YompingJo · 20/07/2012 06:20

Shiny new thread!

Ready?
Steady?
Go!

OP posts:
Are your children’s vaccines up to date?
Elpis · 27/07/2012 17:37

londonmrss What an extraordinary way for a midwife to behave - as if they'd induce a baby before 37 weeks without really good reason, anyway. You're not at UCLH, are you? (Think I saw you were on a train to Highbury the other day?)

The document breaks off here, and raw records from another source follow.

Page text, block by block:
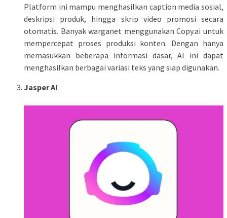
Platform ini mampu menghasilkan caption media sosial,
deskripsi produk, hingga skrip video promosi secara
otomatis. Banyak warganet menggunakan Copy.ai untuk
mempercepat proses produksi konten. Dengan hanya
memasukkan beberapa informasi dasar, AI ini dapat
menghasilkan berbagai variasi teks yang siap digunakan.
Jasper AI
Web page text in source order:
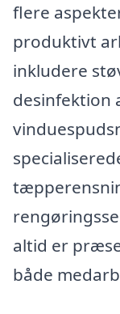
flere
produktivt
inkludere
desinfektion
altid er
både
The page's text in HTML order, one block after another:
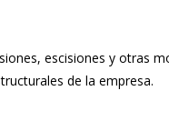
escisiones y otras
de la empresa.
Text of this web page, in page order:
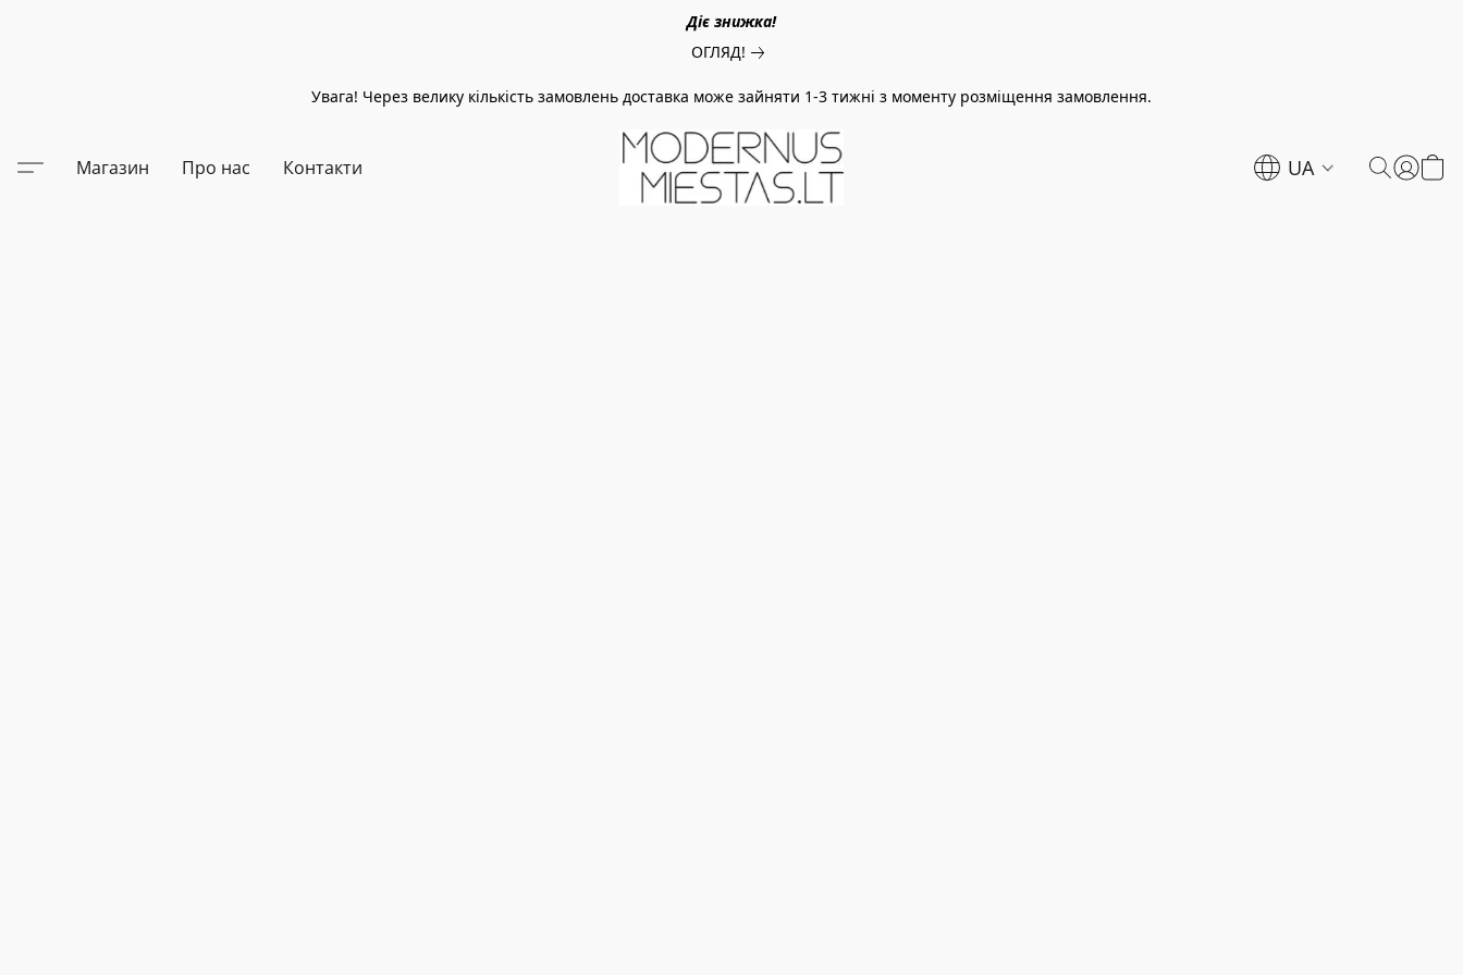
Діє знижка!
ОГЛЯД!
Увага! Через велику кількість замовлень доставка може зайняти 1-3 тижні з моменту розміщення замовлення.
Магазин Про нас Контакти UA
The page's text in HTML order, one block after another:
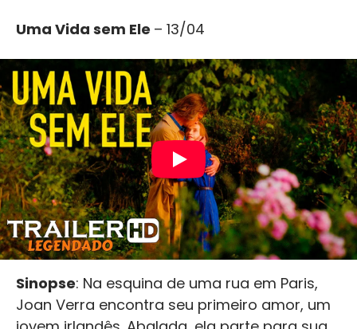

bella2012 You are right. It is all worth it. And today was proof. I was meeting a friend in south London and the journey should have taken 45 minutes. Thanks to a fire it took 2h30. Lunch. Then we had to walk half a mile uphill to a playground. Puff puff. Rampage for DD. Then another mile's walk to the tube. In the heat and humidity. Then another 45 minutes home. I was ready to expire. But DD was wonderful, never complaining, and saying: 'Mummy I will look after you and baby. Don't worry.'

Now we are home, thank God, and she's having a nap. If I have the energy we'll make gooseberry pie for pudding. DH home tomorrow night, BA permitting. Would be so much harder without her.

Elpis · 27/07/2012 17:52

PS Walk to (Brixton) tube was enlivened by stop to buy water. DD: 'Mummy, it smells funny in this shop.'

Me: 'Yes, sweetheart, Brixton often smells like that.'

Took me back to the days when I rented a flat there a decade ago. Grin

CWest30 · 27/07/2012 18:13

Westenders, episode 2!!!

Well had a phone call from our mortgage advisor today, the vendor of the house has apologised for her giddy fit and said she wants to carry on if we do. Hubby has explained that we are not impressed as I am 6 months pregnant and don't need this kind of stress, but we will continue IF she makes some sort of financial commitment to the property she is buying. The vendors of THAT house have said they want her to get a survey done within the next week otherwise its off. So basically, if she does that then we go ahead, if not its bye bye dream house again but for good thisu time:-(

Londonmrss · 27/07/2012 18:31

Elpis, no Royal London Whitechapel is mine as am under the care of the 'Riverside Team' in the Docklands (I would like to state that apart from that one last night, all care has been really good- although all the midwives are obviously stressed and the dept us really understaffed).
CWest that does sound really stressful- buying as part of a chain always runs the risk of this I guess- hope it all works out.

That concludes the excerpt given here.